After Technology Destroys Capitalism - oreiro
http://techcrunch.com/2014/05/03/after-technology-destroys-capitalism/
======
tormeh
The alternative is a continued and ever more absurd growth in the service
sector. In the end 95% of the population will be cutting each others' hair and
saying nice things to each other for money. With the most detail and attention
dedicated to the 5% that actually does useful stuff, then trickling down. It
does sound absurd, doesn't it? But we're already getting there. Does your
kitchen really need a marble counter top? No, but you want to feel
important/worthy enough to have a luxurious lifestyle, and a luxurious
lifestyle includes a marble counter top, so you get one. Replace "kitchen" and
"marble counter top" with whatever you want to.

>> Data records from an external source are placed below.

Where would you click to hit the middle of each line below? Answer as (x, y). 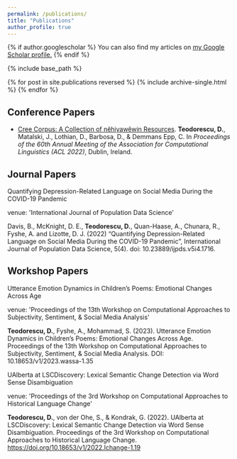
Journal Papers (42, 174)
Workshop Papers (48, 271)
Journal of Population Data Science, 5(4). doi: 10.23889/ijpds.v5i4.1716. (111, 249)
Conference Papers (51, 112)
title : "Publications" (41, 21)
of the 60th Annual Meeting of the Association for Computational (113, 144)
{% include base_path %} (45, 69)
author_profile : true (39, 27)

The two great expanding economic sectors of the future I foresee is
conspicuous consumption (luxury cars, clothes) and emotional prostitution
(massages, photoshoots, personal trainers). Indeed, prostitutes are a great
example of this. High-end prostitutes earn as much as doctors and lawyers, all
for providing emotional support for their clients/johns. They are the ultimate
modern workers, in my opinion, and most of us will be following in their
footsteps soon enough.

------
waterlesscloud
Re that pg tweet - "Will ownership turn out to be largely a hack people
resorted to before they had the infrastructure to manage sharing properly?"

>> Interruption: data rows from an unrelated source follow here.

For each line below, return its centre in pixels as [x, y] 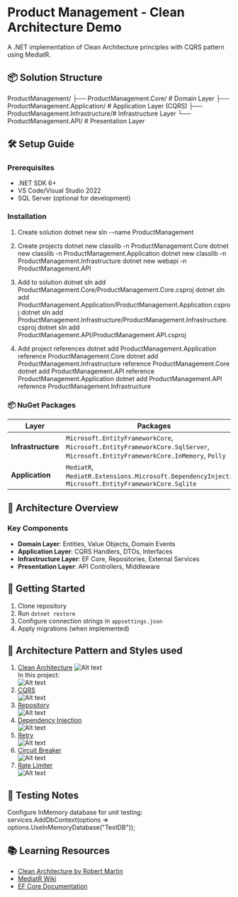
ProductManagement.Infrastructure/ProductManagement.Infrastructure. [123, 320]
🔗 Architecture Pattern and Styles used [95, 650]
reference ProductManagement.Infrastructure [84, 386]
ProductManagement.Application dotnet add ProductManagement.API [120, 378]
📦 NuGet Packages [42, 405]
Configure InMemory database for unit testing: [75, 813]
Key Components [38, 529]
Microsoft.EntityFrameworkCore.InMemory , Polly [146, 456]
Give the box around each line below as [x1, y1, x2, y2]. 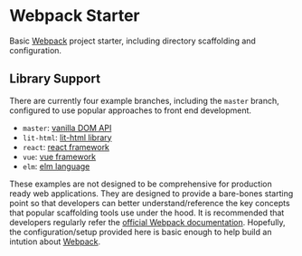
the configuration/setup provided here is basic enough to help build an [9, 226, 272, 237]
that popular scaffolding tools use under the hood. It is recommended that [9, 207, 285, 218]
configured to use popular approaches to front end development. [9, 105, 251, 116]
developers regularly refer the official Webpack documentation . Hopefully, [9, 216, 287, 227]
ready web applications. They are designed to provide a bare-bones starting [9, 187, 294, 199]
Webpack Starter [9, 5, 140, 26]
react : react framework [22, 141, 110, 152]
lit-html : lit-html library [22, 132, 112, 143]
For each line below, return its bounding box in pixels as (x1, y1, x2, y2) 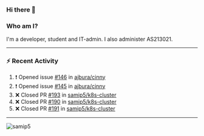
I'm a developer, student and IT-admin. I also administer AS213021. (6, 36, 173, 43)
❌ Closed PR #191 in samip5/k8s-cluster (15, 104, 115, 112)
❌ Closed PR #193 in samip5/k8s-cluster (15, 91, 117, 98)
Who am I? (6, 21, 38, 30)
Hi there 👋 (6, 5, 36, 14)
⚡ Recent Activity (6, 57, 59, 66)
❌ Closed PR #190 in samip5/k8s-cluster (15, 98, 117, 105)

We have the technology to share the profits of AirBNB right now. The "sharing
economy" can work on many levels now that we have the technology. Or we could
all share YC, or Google, or even TechCrunch.

Who will step up to the plate first, then?

That's where this line of thinking goes, universal ownership not just of
commodity resources, but of everything.

Who will lead us?

Note- While I sound satirical, I'm really not. This is the logical and likely
necessary progression. And it really does require some leadership.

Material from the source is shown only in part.